* Excerpts from a dataset *
== Segment start ==
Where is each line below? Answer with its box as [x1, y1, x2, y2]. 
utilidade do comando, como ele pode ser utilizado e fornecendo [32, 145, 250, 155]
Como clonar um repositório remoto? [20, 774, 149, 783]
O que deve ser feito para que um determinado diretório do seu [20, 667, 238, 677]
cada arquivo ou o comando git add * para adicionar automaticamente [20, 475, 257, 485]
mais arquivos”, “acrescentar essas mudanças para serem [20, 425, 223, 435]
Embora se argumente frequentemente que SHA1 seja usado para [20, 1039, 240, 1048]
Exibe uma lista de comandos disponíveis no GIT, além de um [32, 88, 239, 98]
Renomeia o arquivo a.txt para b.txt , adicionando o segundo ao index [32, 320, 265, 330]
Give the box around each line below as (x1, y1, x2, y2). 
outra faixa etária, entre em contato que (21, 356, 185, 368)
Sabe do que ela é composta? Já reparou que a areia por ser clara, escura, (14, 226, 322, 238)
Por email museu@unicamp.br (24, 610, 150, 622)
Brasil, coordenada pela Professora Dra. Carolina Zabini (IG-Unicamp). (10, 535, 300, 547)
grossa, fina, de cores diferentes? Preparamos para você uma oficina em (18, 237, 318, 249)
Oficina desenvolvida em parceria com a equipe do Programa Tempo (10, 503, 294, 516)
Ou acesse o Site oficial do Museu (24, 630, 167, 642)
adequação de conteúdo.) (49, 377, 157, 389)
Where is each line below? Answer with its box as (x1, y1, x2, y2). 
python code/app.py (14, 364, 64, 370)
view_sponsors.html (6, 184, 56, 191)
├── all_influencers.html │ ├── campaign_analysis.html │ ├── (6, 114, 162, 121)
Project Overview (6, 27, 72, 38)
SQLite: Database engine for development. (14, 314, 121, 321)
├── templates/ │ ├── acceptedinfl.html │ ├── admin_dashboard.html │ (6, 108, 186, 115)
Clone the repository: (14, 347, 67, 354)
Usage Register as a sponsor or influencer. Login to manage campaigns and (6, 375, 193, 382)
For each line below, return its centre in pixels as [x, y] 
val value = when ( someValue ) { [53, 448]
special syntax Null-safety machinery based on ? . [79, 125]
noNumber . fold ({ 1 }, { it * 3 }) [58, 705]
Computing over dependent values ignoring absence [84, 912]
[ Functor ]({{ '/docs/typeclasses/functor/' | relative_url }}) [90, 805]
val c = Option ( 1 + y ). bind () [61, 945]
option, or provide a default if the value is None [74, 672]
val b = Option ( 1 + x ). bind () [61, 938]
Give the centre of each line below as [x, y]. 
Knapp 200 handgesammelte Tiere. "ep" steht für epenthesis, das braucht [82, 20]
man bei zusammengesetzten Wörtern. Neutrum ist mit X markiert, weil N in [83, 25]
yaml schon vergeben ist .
== Segment end ==
== Segment start ==
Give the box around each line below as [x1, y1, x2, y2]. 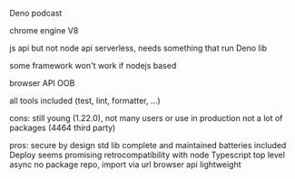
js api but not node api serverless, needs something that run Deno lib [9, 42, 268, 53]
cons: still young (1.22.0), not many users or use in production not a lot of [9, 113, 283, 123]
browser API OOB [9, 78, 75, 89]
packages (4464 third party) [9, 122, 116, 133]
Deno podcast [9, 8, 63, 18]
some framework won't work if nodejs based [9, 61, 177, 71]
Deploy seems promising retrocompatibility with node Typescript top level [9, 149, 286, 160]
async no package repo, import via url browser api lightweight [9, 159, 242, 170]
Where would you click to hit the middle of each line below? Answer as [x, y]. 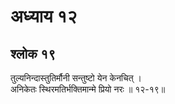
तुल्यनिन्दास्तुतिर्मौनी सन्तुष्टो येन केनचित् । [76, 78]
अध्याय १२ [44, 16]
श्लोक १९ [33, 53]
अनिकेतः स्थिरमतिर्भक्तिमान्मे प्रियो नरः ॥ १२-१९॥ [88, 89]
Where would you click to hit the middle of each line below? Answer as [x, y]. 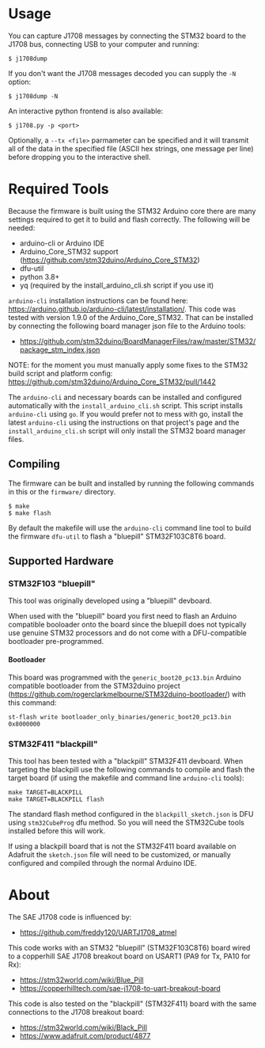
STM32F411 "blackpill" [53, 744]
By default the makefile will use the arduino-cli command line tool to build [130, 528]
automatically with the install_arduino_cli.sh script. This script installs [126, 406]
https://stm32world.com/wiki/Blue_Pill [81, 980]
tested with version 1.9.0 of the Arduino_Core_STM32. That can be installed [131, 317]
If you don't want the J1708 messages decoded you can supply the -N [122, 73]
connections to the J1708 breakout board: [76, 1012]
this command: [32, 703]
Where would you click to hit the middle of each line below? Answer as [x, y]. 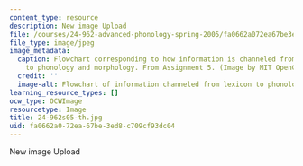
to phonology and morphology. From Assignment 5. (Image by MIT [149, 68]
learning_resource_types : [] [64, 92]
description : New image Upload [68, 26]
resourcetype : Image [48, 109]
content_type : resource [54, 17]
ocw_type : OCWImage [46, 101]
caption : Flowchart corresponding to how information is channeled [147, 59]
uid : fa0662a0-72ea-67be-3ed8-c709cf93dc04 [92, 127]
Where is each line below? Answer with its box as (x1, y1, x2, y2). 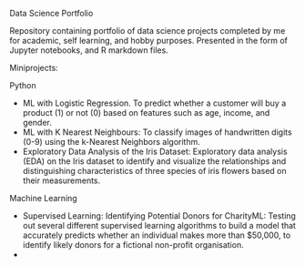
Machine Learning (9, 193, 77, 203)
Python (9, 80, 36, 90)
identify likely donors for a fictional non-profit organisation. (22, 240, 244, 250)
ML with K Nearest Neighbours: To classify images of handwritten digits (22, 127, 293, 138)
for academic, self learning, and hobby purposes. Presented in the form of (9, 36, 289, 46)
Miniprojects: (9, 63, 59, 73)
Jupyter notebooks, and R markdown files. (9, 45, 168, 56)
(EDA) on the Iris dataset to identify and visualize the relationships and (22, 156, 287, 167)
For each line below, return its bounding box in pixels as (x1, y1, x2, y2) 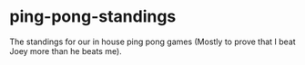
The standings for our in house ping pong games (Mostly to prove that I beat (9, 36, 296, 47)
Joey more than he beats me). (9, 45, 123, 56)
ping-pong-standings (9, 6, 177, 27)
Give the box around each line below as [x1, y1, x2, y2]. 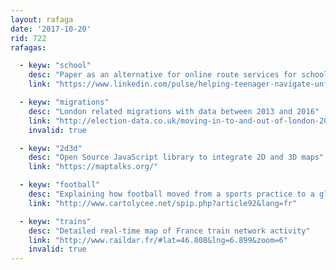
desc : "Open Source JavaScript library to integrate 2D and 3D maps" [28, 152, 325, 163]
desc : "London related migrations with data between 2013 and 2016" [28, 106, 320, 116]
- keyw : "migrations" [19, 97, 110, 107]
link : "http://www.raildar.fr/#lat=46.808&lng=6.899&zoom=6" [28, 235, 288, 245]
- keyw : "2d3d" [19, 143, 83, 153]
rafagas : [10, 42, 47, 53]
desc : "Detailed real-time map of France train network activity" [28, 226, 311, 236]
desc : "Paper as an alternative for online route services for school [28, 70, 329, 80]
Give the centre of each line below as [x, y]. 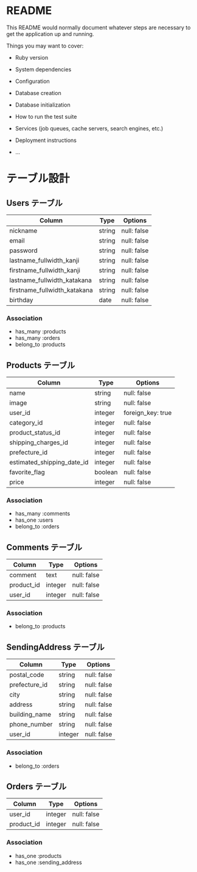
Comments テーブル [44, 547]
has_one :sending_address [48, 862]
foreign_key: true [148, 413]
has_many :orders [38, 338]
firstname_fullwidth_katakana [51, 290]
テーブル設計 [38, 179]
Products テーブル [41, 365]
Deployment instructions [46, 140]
== Segment end ==
* WORK ITEM *
Above are some records; copy exactly the lines from the one with "Python (9, 80, 36, 90)" through the one with "(EDA) on the", both included, and no others.

* OUTPUT BELOW *
Python (9, 80, 36, 90)
identify likely donors for a fictional non-profit organisation. (22, 240, 244, 250)
ML with K Nearest Neighbours: To classify images of handwritten digits (22, 127, 293, 138)
for academic, self learning, and hobby purposes. Presented in the form of (9, 36, 289, 46)
Miniprojects: (9, 63, 59, 73)
Jupyter notebooks, and R markdown files. (9, 45, 168, 56)
(EDA) on the Iris dataset to identify and visualize the relationships and (22, 156, 287, 167)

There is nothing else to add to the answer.